# New Orchestra in Louisville, Kentucky - We Need Support!



## bencrouch (Sep 10, 2017)

The Kentuckiana Philharmonic Orchestra is a brand-new orchestra in Louisville, Kentucky. We are currently looking for support from people who also love classical music to help us pay for things like:


Insurance
Music Printing
Rental of Performance and Rehersal Venues
Other Supplies
If you would be willing to make a donation to us, it will be tax-deductible, and we will send you an email receipt to you for your tax records.
We hope we can count on your support!
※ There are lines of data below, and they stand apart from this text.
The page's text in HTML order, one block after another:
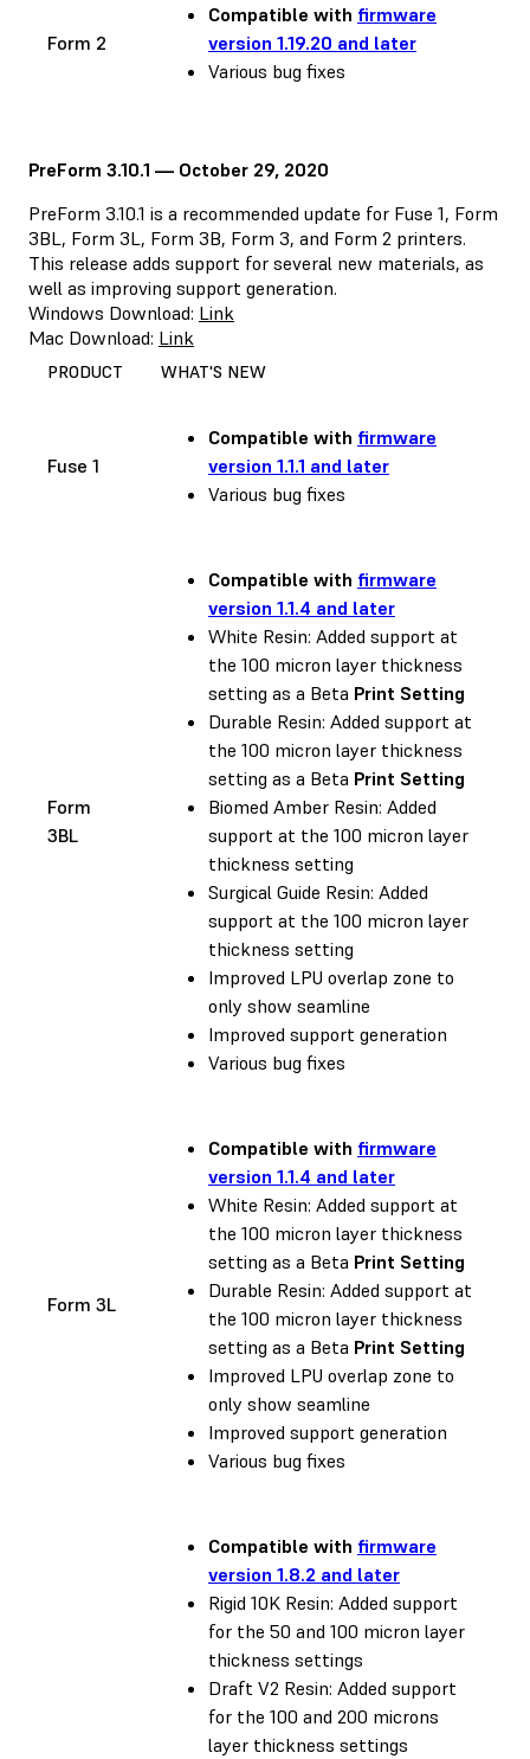
Form 2
Compatible with firmware
version 1.19.20 and later
Various bug fixes
PreForm 3.10.1 — October 29, 2020
PreForm 3.10.1 is a recommended update for Fuse 1, Form
3BL, Form 3L, Form 3B, Form 3, and Form 2 printers.
This release adds support for several new materials, as
well as improving support generation.
Windows Download: Link
Mac Download: Link
PRODUCT WHAT'S NEW
Fuse 1
Compatible with firmware
version 1.1.1 and later
Various bug fixes
Form
3BL
Compatible with firmware
version 1.1.4 and later
White Resin: Added support at
the 100 micron layer thickness
setting as a Beta Print Setting
Durable Resin: Added support at
the 100 micron layer thickness
setting as a Beta Print Setting
Biomed Amber Resin: Added
support at the 100 micron layer
thickness setting
Surgical Guide Resin: Added
support at the 100 micron layer
thickness setting
Improved LPU overlap zone to
only show seamline
Improved support generation
Various bug fixes
Form 3L
Compatible with firmware
version 1.1.4 and later
White Resin: Added support at
the 100 micron layer thickness
setting as a Beta Print Setting
Durable Resin: Added support at
the 100 micron layer thickness
setting as a Beta Print Setting
Improved LPU overlap zone to
only show seamline
Improved support generation
Various bug fixes
Compatible with firmware
version 1.8.2 and later
Rigid 10K Resin: Added support
for the 50 and 100 micron layer
thickness settings
Draft V2 Resin: Added support
for the 100 and 200 microns
layer thickness settings
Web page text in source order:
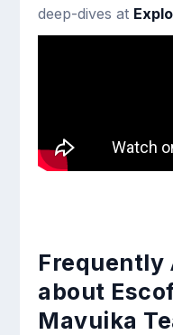
deep-dives at
Frequently
about
Mavuika
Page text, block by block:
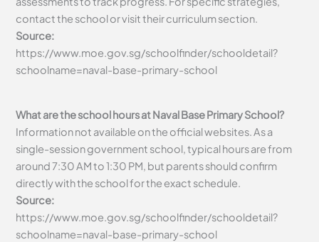
contact the school or visit their curriculum section.
Source:
https://www.moe.gov.sg/schoolfinder/schooldetail?
schoolname=naval-base-primary-school
What are the school hours at Naval Base Primary School?
Information not available on the official websites. As a
single-session government school, typical hours are from
around 7:30 AM to 1:30 PM, but parents should confirm
directly with the school for the exact schedule.
Source:
https://www.moe.gov.sg/schoolfinder/schooldetail?
schoolname=naval-base-primary-school
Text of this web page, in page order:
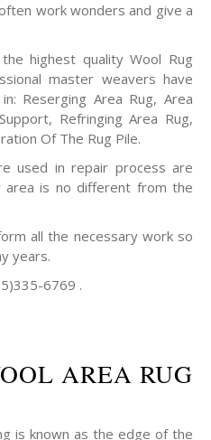
work wonders and give a
highest quality Wool Rug
master weavers have
Reserging Area Rug, Area
Refringing Area Rug,
Of The Rug Pile.
used in repair process are
is no different from the
all the necessary work so
years.
6769 .
AREA RUG
is known as the edge of the
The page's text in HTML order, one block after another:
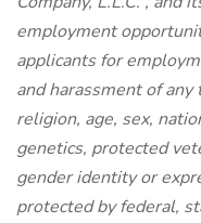
employment
applicants for
and harassment of
religion, age, sex,
genetics, protected
gender identity or
protected by federal,
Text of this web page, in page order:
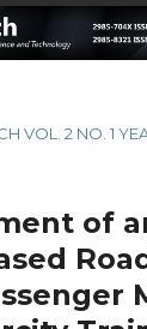
VOL. 2 NO. 1
of
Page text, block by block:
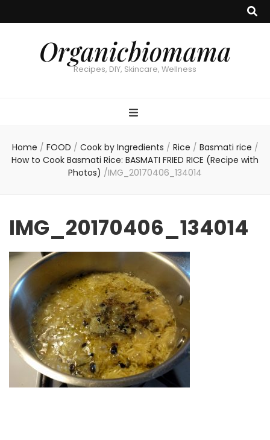
Organicbiomama
Recipes, DIY, Skincare, Wellness
Home / FOOD / Cook by Ingredients / Rice / Basmati rice /
How to Cook Basmati Rice: BASMATI FRIED RICE (Recipe with
Photos) /IMG_20170406_134014
IMG_20170406_134014
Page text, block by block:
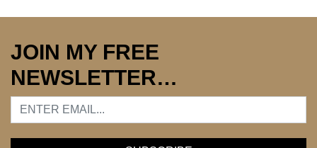
JOIN MY FREE
NEWSLETTER…
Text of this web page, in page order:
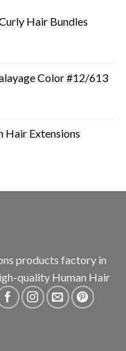
Hair Bundles
Color #12/613
Hair Extensions
products factory in
quality Human Hair
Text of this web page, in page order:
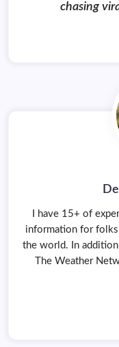
chasing
I have 15+ of
information for folks
the world. In
The Weather
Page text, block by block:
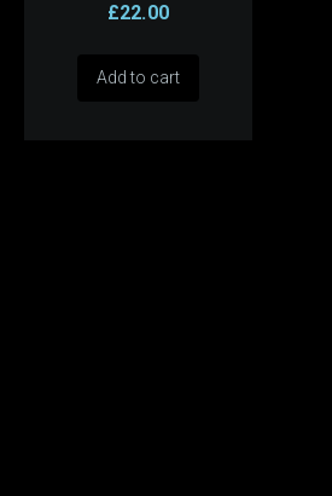
£22.00
Add to cart
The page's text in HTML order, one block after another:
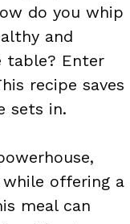
do you whip
and
table? Enter
recipe saves
sets in.
offering a
meal can
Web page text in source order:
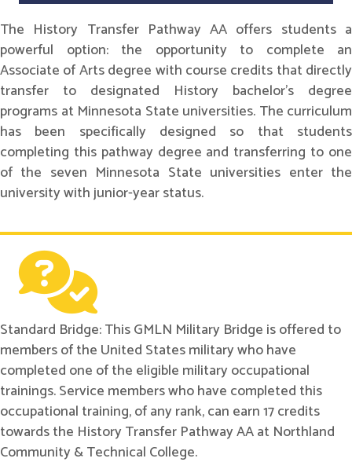
The History Transfer Pathway AA offers students a
powerful option: the opportunity to complete an
Associate of Arts degree with course credits that directly
transfer to designated History bachelor's degree
programs at Minnesota State universities. The curriculum
has been specifically designed so that students
completing this pathway degree and transferring to one
of the seven Minnesota State universities enter the
university with junior-year status.
Standard Bridge: This GMLN Military Bridge is offered to
members of the United States military who have
completed one of the eligible military occupational
trainings. Service members who have completed this
occupational training, of any rank, can earn 17 credits
towards the History Transfer Pathway AA at Northland
Community & Technical College.
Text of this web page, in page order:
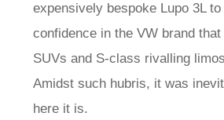
expensively bespoke Lupo 3L
confidence in the VW brand
SUVs and S-class rivalling
Amidst such hubris, it was
here it is.
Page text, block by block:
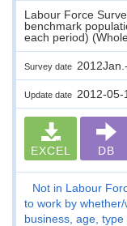
Labour Force
benchmark
each period)
Survey date
Update date 2012-05-
EXCEL DB
Not in Labour
to work by
business, age,

Thanks so much for your consideration; if you would like to read more about our organization, you can read about us on our website: 
kentuckianaphil.org. To donate, visit kentuckianaphil.org/donate.


----------



## vsm (Aug 26, 2017)

I'll be happy to give you a free Membership on Virtual Sheet Music. Please, PM me if interested.


----------



## Pugg (Aug 8, 2014)

I do support my own town Orchestra as member, the closet to home if the fondest I guess.


----------



## Triplets (Sep 4, 2014)

Is the Louisville Orchestra, the one that used to realize all those new music recordings, still in business?


----------



## bencrouch (Sep 10, 2017)

Triplets said:


> Is the Louisville Orchestra, the one that used to realize all those new music recordings, still in business?


Absolutely! They are now under the direction of a very fine conductor named Teddy Abrams.


----------